*Data records*
┄┄┄┄┄┄┄┄┄┄

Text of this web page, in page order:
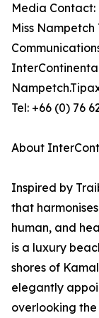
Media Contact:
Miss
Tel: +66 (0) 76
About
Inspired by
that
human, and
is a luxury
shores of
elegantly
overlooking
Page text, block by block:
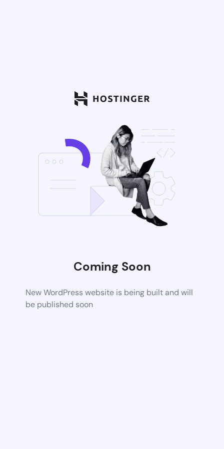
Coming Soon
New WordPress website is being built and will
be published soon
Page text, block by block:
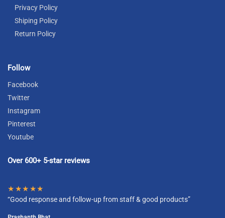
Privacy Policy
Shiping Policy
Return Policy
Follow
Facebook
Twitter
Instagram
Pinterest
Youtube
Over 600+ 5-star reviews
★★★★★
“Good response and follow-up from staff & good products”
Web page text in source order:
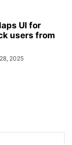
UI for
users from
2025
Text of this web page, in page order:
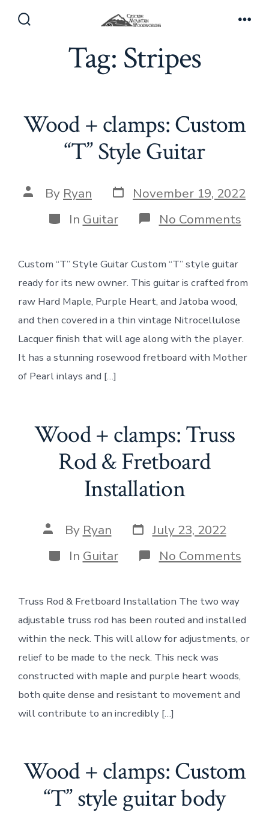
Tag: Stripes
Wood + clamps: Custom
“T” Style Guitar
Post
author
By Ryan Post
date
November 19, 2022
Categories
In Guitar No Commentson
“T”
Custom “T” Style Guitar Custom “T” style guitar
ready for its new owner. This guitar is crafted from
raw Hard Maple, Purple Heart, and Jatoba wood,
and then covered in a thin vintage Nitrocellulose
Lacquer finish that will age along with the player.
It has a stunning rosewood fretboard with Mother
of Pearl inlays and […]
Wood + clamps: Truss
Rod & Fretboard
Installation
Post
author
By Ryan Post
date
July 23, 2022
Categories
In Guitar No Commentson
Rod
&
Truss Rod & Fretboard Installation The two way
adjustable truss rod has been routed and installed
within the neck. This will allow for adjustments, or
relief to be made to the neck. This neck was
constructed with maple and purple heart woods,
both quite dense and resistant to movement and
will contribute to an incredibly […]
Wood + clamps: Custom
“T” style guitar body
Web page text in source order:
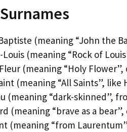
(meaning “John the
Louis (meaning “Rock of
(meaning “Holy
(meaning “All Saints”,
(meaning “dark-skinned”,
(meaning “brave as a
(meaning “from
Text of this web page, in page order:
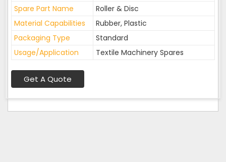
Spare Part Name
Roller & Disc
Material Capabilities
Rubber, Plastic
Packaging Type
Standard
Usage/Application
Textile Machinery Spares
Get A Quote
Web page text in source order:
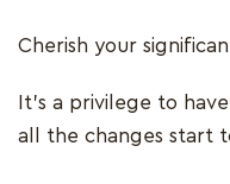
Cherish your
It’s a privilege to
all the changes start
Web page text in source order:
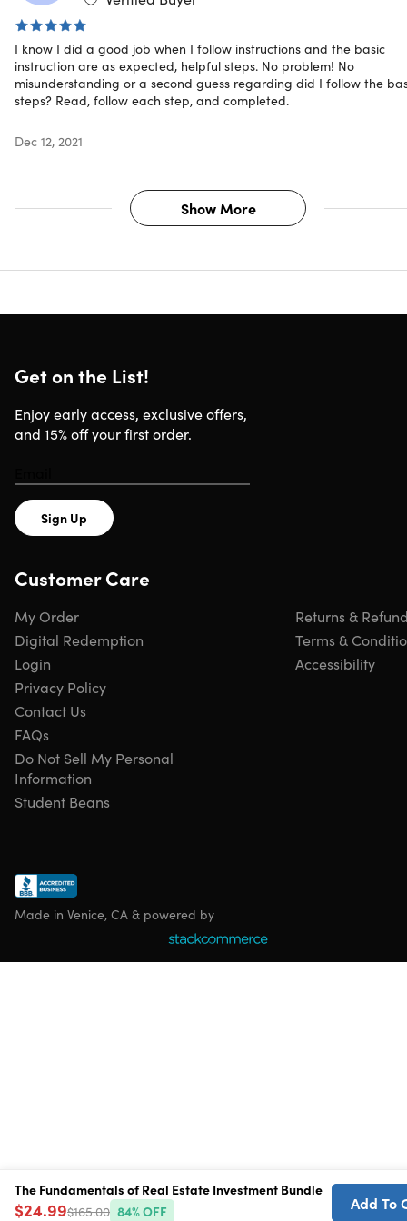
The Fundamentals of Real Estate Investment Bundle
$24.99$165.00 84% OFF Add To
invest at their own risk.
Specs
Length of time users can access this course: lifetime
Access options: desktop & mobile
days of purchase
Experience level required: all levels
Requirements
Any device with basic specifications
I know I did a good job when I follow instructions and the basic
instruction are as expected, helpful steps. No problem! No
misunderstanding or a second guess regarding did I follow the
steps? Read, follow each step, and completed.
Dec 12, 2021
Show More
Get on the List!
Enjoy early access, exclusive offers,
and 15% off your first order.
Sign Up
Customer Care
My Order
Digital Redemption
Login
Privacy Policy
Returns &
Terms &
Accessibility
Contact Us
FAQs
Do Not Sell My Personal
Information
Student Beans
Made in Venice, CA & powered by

┄┄┄┄┄┄┄┄┄┄

If an entry contains an image, print the rest of that entry exactly and leave the image out.

Text of this web page, in page order:
Media Contact:
Miss
Tel: +66 (0) 76
About
Inspired by
that
human, and
is a luxury
shores of
elegantly
overlooking
Page text, block by block:
Coming Soon
New WordPress website is being built and will
be published soon
Page text, block by block:
Privacy Policy
Shiping Policy
Return Policy
Follow
Facebook
Twitter
Instagram
Pinterest
Youtube
Over 600+ 5-star reviews
★★★★★
“Good response and follow-up from staff & good products”
Web page text in source order:
UI for
users from
2025
Text of this web page, in page order:
Tag: Stripes
Wood + clamps: Custom
“T” Style Guitar
Post
author
By Ryan Post
date
November 19, 2022
Categories
In Guitar No Commentson
“T”
Custom “T” Style Guitar Custom “T” style guitar
ready for its new owner. This guitar is crafted from
raw Hard Maple, Purple Heart, and Jatoba wood,
and then covered in a thin vintage Nitrocellulose
Lacquer finish that will age along with the player.
It has a stunning rosewood fretboard with Mother
of Pearl inlays and […]
Wood + clamps: Truss
Rod & Fretboard
Installation
Post
author
By Ryan Post
date
July 23, 2022
Categories
In Guitar No Commentson
Rod
&
Truss Rod & Fretboard Installation The two way
adjustable truss rod has been routed and installed
within the neck. This will allow for adjustments, or
relief to be made to the neck. This neck was
constructed with maple and purple heart woods,
both quite dense and resistant to movement and
will contribute to an incredibly […]
Wood + clamps: Custom
“T” style guitar body
Web page text in source order:
(meaning “John the
Louis (meaning “Rock of
(meaning “Holy
(meaning “All Saints”,
(meaning “dark-skinned”,
(meaning “brave as a
(meaning “from
Text of this web page, in page order:
Spare Part Name
Roller & Disc
Material Capabilities
Rubber, Plastic
Packaging Type
Standard
Usage/Application
Textile Machinery Spares
Get A Quote
Web page text in source order:
Cherish your
It’s a privilege to
all the changes start
Web page text in source order:
The Fundamentals of Real Estate Investment Bundle
$24.99$165.00 84% OFF Add To
invest at their own risk.
Specs
Length of time users can access this course: lifetime
Access options: desktop & mobile
days of purchase
Experience level required: all levels
Requirements
Any device with basic specifications
I know I did a good job when I follow instructions and the basic
instruction are as expected, helpful steps. No problem! No
misunderstanding or a second guess regarding did I follow the
steps? Read, follow each step, and completed.
Dec 12, 2021
Show More
Get on the List!
Enjoy early access, exclusive offers,
and 15% off your first order.
Sign Up
Customer Care
My Order
Digital Redemption
Login
Privacy Policy
Returns &
Terms &
Accessibility
Contact Us
FAQs
Do Not Sell My Personal
Information
Student Beans
Made in Venice, CA & powered by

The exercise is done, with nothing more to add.